Exercise objective:
The expected output is the data below, character for character, without its pictures.

►

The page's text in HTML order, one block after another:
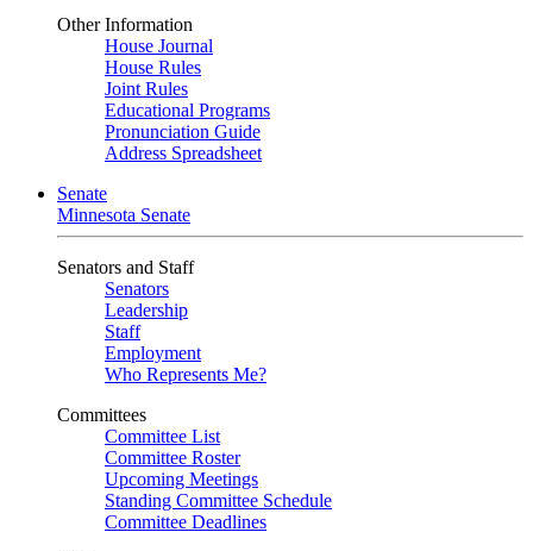
Other Information
House Journal
House Rules
Joint Rules
Educational Programs
Pronunciation Guide
Address Spreadsheet
Senate
Minnesota Senate
Senators and Staff
Senators
Leadership
Staff
Employment
Who Represents Me?
Committees
Committee List
Committee Roster
Upcoming Meetings
Standing Committee Schedule
Committee Deadlines

◄

Written solution:
The page's text in HTML order, one block after another:
Other Information
House Journal
House Rules
Joint Rules
Educational Programs
Pronunciation Guide
Address Spreadsheet
Senate
Minnesota Senate
Senators and Staff
Senators
Leadership
Staff
Employment
Who Represents Me?
Committees
Committee List
Committee Roster
Upcoming Meetings
Standing Committee Schedule
Committee Deadlines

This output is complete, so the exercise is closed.